Not taking the GRE also means that you’ll be assessed based on your overall academic performance, relevant work and research done, and other factors that we discussed above.
Should You Take the GRE—even if it isn’t required by any of your programs?
You should take the GRE if you’re in one of the following scenarios:
- You have a below-average application. The GRE is a standardized test, so you’ll get the same questions as everyone else. A high score could help you stand out from other applicants.
- Your graduate school recommends the GRE. If it comes down to you and a few similar applicants, the committee may use the GRE as a way to eliminate candidates.
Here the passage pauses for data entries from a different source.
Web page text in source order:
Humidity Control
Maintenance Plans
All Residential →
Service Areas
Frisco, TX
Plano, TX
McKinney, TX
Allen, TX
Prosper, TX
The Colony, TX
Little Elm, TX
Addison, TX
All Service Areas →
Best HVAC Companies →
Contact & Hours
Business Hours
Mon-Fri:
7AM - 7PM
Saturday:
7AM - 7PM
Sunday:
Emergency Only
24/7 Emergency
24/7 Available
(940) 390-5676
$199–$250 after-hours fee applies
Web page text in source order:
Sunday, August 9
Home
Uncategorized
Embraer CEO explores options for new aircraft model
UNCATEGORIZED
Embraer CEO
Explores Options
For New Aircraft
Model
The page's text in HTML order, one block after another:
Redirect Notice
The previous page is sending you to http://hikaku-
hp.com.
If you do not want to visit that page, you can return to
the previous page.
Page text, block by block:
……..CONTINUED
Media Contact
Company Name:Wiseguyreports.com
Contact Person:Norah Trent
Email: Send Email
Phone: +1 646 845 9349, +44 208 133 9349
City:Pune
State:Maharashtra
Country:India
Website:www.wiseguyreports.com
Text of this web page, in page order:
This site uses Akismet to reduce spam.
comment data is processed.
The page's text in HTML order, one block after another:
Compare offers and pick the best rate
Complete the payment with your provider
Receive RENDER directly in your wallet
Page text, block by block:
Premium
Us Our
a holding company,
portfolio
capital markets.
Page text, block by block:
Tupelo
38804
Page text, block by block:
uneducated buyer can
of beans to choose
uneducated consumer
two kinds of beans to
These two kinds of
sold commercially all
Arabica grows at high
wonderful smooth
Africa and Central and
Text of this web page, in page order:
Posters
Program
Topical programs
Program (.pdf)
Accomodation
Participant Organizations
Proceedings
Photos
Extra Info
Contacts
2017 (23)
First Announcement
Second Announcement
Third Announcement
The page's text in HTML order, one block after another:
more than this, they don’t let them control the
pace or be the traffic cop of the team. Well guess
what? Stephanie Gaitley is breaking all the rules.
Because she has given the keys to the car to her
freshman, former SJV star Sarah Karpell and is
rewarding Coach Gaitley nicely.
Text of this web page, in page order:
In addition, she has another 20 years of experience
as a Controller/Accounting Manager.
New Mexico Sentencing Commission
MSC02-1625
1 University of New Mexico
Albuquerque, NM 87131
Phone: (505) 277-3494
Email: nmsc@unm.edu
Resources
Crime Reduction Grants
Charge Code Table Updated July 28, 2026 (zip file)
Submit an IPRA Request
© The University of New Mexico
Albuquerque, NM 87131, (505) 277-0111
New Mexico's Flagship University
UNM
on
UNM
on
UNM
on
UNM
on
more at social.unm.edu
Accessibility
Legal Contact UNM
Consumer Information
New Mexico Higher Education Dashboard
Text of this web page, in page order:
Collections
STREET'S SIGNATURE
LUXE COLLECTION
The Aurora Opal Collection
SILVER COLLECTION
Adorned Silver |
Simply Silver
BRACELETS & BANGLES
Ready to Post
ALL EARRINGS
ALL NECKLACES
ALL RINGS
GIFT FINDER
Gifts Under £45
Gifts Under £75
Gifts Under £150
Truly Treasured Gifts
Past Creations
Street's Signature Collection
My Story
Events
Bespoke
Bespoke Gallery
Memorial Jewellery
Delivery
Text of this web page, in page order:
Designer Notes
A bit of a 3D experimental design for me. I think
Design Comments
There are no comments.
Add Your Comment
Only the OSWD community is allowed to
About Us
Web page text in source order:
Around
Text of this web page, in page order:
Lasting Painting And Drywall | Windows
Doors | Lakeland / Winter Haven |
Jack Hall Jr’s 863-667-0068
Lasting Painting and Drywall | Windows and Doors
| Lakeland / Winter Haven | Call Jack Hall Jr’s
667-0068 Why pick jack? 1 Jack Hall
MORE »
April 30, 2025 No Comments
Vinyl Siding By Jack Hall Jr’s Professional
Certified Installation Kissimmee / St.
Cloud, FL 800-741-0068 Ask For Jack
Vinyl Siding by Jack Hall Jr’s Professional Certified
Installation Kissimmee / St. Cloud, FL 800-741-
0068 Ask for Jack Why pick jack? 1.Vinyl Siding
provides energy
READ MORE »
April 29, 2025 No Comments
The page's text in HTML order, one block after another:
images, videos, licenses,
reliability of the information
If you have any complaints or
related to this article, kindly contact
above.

3 Tips to Boost Your Chances of Getting Accepted by the Programs When You’re Not Taking the GRE
Most physician assistant programs are competitive. If you don’t believe me, here’s one piece of data that might convince you:
Out of 27,283 people who applied to PA school (2019/2020), only 8,802 were accepted. That means as many as 69% of all applicants were not accepted.
To ensure your application process goes smoothly (Lord knows you don’t need one more thing to worry about), follow our best tips for PA admissions.
1. Don’t get stuck on clinical experience: there’s more to being a physician assistant
In case you lack clinical experience, list other situations where you had to provide care.
Instances like providing first aid, taking care of a family member or close relation, or getting medical training without employment could all help you get into PA school.
2. Write a persuasive statement
Convince them you have the skills, knowledge, and personality needed for the role. A good rule to stick to here is show, don’t tell. Instead of telling the committee how caring you are, tell a story that demonstrates this.
3. Apply early, here’s why
Let’s jump to why straight on:
“Admissions at most P.A. schools are rolling. “Rolling admissions” means that a school will evaluate, interview, and admit applicants throughout the cycle (...) That means that those who apply earlier in the cycle are typically at an advantage, and sometimes a significant advantage because interview spots can fill up on the earlier side and as those spots become fewer, the remaining spots can be more competitive to get.”
- Dr. Carleen Eaton, founder of Prehealthadvising Admissions Consulting
The Bottom Line
If you’re after a degree in physician assistant studies, don’t risk your chances. These are highly competitive programs.
PA schools that don’t require the GRE but encourage students to submit their GRE scores usually use them to compare similar applications.
In recent years, though, we’ve seen a trend in programs not caring about the GRE at all. Schools are growing disinterested in standardized testing. Instead, they put emphasis on your experience and personality—something you could use to your advantage.